AI clients are useful for debugging AWS systems, but a raw AWS SDK or CLI
passthrough gives them too much power and too little context. `aws-safe-mcp`
keeps the useful part: curated tools that answer common investigation questions
about Lambda, Step Functions, API Gateway, EventBridge, S3, DynamoDB, and
CloudWatch.

Good questions for this server:

- Which AWS resources are connected to this workload?
- What failed recently, and which signal should I inspect next?
- Does an execution role or resource policy appear to allow the expected path?
- Am I looking at the intended AWS account before resource calls run?

## How This Differs From AWS MCP

The official AWS MCP server is the right tool for broad AWS access, current AWS
documentation, and general cloud operations. `aws-safe-mcp` is deliberately
narrower: it is a read-only diagnostic layer for serverless workloads.

Use both when that helps.
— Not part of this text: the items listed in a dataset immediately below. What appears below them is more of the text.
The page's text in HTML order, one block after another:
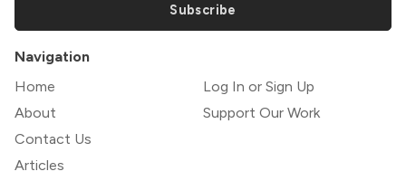
Subscribe
Navigation
Home
About
Contact Us
Articles
Log In or Sign Up
Support Our Work
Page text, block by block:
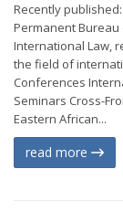
Recently
Permanent
International Law,
the field of
Conferences
Seminars Cross-
Eastern African...
read more
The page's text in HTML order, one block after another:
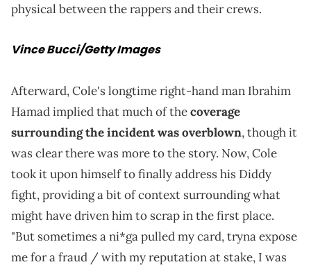
physical between the rappers and their crews.
Vince Bucci/Getty Images
Afterward, Cole's longtime right-hand man Ibrahim
Hamad implied that much of thecoverage
surrounding the incident was overblown, though it
was clear there was more to the story. Now, Cole
took it upon himself to finally address his Diddy
fight, providing a bit of context surrounding what
might have driven him to scrap in the first place.
"But sometimes a ni*ga pulled my card, tryna expose
me for a fraud / with my reputation at stake, I was
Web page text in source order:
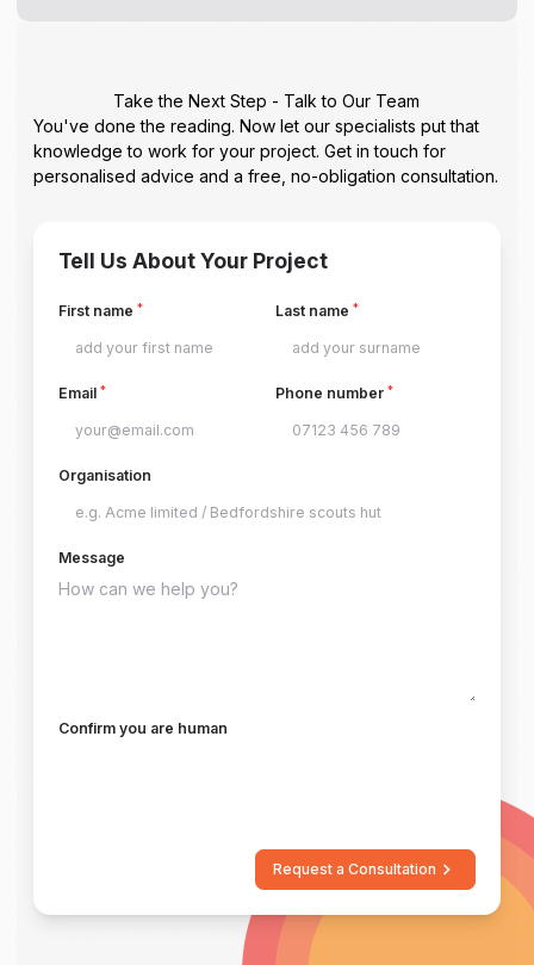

Let AWS MCP handle general AWS API and documentation
questions, and use `aws-safe-mcp` when you want bounded investigation results
that are already shaped for AI reasoning.

| Need | Best fit |
| --- | --- |
| Ask current AWS documentation questions | AWS MCP |
| Explore broad AWS APIs and services | AWS MCP |
| Trace Lambda, EventBridge, Step Functions, or API Gateway dependencies | `aws-safe-mcp` |
| Check IAM permission paths with concise verdicts | `aws-safe-mcp` |
| Diagnose recent serverless failure signals without raw payloads | `aws-safe-mcp` |
| Keep AI clients away from generic AWS API passthrough | `aws-safe-mcp` |

The goal is not to replace AWS MCP. The goal is to add a safer, opinionated
diagnostic layer beside it.

## Safety Promises

`aws-safe-mcp` is read-only by construction: no generic SDK passthrough, no
write-capable AWS verbs in v1, no S3 object body or DynamoDB item reads, and
no disclosure of secrets, SSM parameter values, or Lambda environment values.
Every tool call runs against an explicitly allowlisted AWS account, is audit
logged as structured JSON to stderr, and has its returned strings redacted and
bounded.

Full rules and the gating tests live in [`docs/standards.md`](docs/standards.md).

See [docs/limitations.md](docs/limitations.md) for known limitations and safety
tradeoffs.

## Demo
 
💡 Investigation Scenarios
 
The real power of `aws-safe-mcp` is in its ability to connect seemingly separate parts of an application's architecture into a single, digestible narrative for AI clients. Instead of simply listing resources, use these prompts to guide your investigation:
 
**1. Tracing Event Flows (Lambda & EventBridge)**
*   **Goal:** Understand the end-to-end path when an object is created in S3 and triggers subsequent processing steps.
*   **Prompt Example:** `Trace the event flow for source aws.s3, detail type Object Created, bucket <bucket-name>, and .csv object keys. Use AWS MCP only.`
*   **What it shows:** The full dependency chain from the trigger (S3) -> rule match (EventBridge) -> target execution (Lambda/Step Functions).

#### 2. Diagnosing Failure Points (Lambda & IAM)
*   **Goal:** Pinpoint why a specific background job failed, without needing access to sensitive logs or raw payloads.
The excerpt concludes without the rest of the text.